» » Homenagens a Iemanjá serão mais modestas por conta da pandemia

  O trecho de praia que vai do restaurante Sukiyaki até o Buracão está fechado.

Foto: Reprodução

Em um dia como hoje, 2 de fevereiro, quando baianos e turistas saúdam a Rainha do Mar, Iemanjá, com o tradicional Odoyá, a imagem que logo vem em mente de muitos é o bairro do Rio Vermelho, tomado de pessoas, dos quatro cantos da Bahia, do Brasil e do mundo, que encaram um o sol forte, seguindo um ritual de quase 100 anos, saudando e agradecendo as graças alcançadas.  

Porém, em 2021, quando a festa chega aos 98 anos, a veneração a Iemanjá será mais modesta. E o motivo disso é pandemia de Covid-19, uma vez que as aglomerações tão comuns e que faziam muitas pessoas ocuparem essa região da cidade, principalmente no dia de hoje, não serão permitidas, uma vez que grandes quantidades de público podem servir como vetor de transmissão da doença que, não custa lembrar, matou 3.332 pessoas e já infectou, até agora, 126.521 pacientes.

E, para evitar que exatamente o novo coronavírus se propague ainda mais, a prefeitura adotou algumas medidas, como o fechamento, desde ontem (1), de um trecho de praia que vai do restaurante Sukiyaki até o Buracão - onde no último fim de semana aconteceu uma rave, desrespeitando os protocolos de combate à Covid-19. Ao todo, 40 agentes da Guarda Civil Municipal atuam no bloqueio dos espaços à beira-mar. Os acessos foram devidamente tapumados pela secretaria Municipal de Manutenção (Seman), desde a praia do Buracão até a Praia da Paciência. 

Apenas os líderes da colônia de pescadores e coordenação responsável pela entrega da imagem têm acesso à praia. No trânsito, ao invés de vias bloqueadas e colocação de barreiras físicas, esta terça-feira será um dia como outro qualquer, sem modificações no trânsito e no transporte público.

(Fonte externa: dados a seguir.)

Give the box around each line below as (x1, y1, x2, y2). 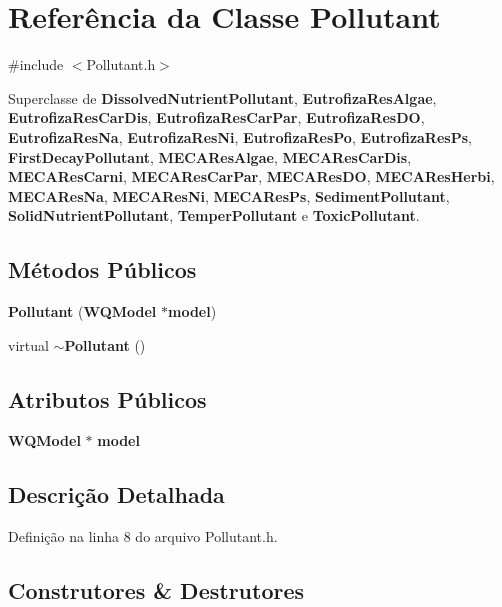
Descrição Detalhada (8, 479, 225, 510)
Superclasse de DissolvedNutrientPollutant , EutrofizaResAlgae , (8, 87, 437, 108)
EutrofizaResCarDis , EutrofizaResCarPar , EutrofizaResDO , (8, 107, 425, 128)
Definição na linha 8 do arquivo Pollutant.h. (8, 526, 278, 547)
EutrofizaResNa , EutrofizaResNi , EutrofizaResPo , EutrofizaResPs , (8, 126, 472, 147)
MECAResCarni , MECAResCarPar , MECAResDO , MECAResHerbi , (8, 166, 495, 187)
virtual (8, 334, 49, 355)
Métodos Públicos (8, 254, 197, 285)
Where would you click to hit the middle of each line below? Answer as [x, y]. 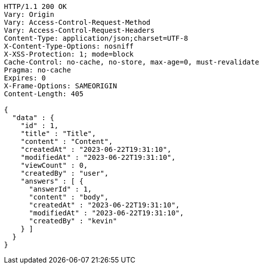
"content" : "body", [69, 197]
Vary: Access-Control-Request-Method [77, 22]
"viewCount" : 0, [54, 165]
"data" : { [33, 118]
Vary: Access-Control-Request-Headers [79, 30]
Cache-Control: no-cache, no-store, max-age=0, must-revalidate [132, 62]
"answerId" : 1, [61, 189]
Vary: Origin [29, 14]
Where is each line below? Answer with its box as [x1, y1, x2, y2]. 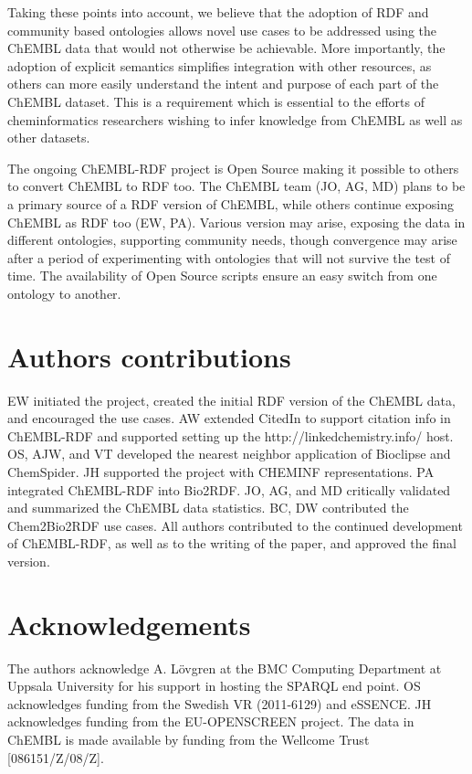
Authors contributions [7, 337, 291, 375]
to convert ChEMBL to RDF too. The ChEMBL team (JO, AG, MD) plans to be [7, 176, 466, 196]
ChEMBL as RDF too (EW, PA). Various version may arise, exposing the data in [7, 212, 466, 231]
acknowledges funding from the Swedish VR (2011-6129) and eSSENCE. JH [7, 694, 432, 713]
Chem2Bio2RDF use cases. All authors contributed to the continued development [7, 515, 463, 535]
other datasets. [7, 128, 90, 147]
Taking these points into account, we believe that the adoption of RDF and [7, 3, 429, 21]
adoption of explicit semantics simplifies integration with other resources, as [7, 56, 432, 75]
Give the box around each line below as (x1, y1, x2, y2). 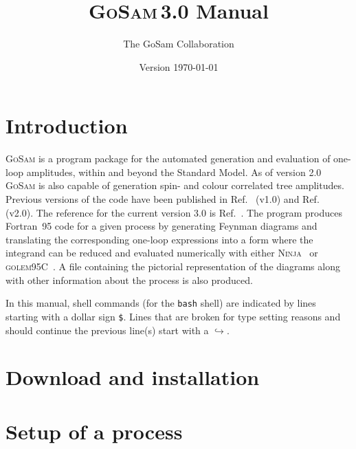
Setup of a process (5, 417, 183, 445)
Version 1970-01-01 (139, 59, 219, 74)
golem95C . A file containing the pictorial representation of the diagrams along (5, 259, 340, 273)
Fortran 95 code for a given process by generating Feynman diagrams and (5, 219, 318, 233)
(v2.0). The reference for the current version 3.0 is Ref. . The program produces (5, 205, 342, 219)
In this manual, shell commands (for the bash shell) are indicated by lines (5, 296, 316, 310)
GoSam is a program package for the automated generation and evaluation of (5, 151, 331, 166)
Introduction (5, 111, 128, 140)

O ponto alto da festa, que é a entrega do presente à Rainha do Mar, também no Rio Vermelho, que geralmente acontece na parte da tarde e faz parte de um espetáculo lindo de se ver, também será modificado este ano. Conforme a organização dos festejos, a oferenda vai sair do Dique do Tororó, como de costume, e chegará até a Colônia de Pescadores, no bairro mais boêmio de Salvador, de onde será diretamente depositada no mar, por volta das 8h, sem qualquer exposição ao público. Por isso, o ideal é que cada cidadão que queira fazer uma homenagem a ela, o faça em algum dos 64 km de praias que pertencem a Salvador, no dia de hoje.

COMÉRCIO

Também conhecida pelo seu lado mais animado, com muita cerveja e samba ecoando pelo Rio Vermelho, a Festa de Iemanjá também traz mudanças para o segmento do comércio. Hoje, bares e restaurantes da região só poderão abrir a partir das 19h. Além disso, haverá proibição do funcionamento de food trucks, comércio informal, ambulantes, carros de som e afins, assim como os depósitos de bebidas. A venda de bebidas alcoólicas em postos de combustível, delicatessens, padarias e similares também estará proibida.

Por outro lado, os comércios e serviços essenciais estarão abertos normalmente, a exemplo de supermercados, padarias, açougues, farmácias, agências bancárias e lotéricas, estabelecimentos que funcionam em regime de delivery (sem retirada no local), estabelecimentos de saúde e clínicas veterinárias. Já os pescadores do Rio Vermelho poderão exercer atividade de pesca e venda de mercadorias sem restrições.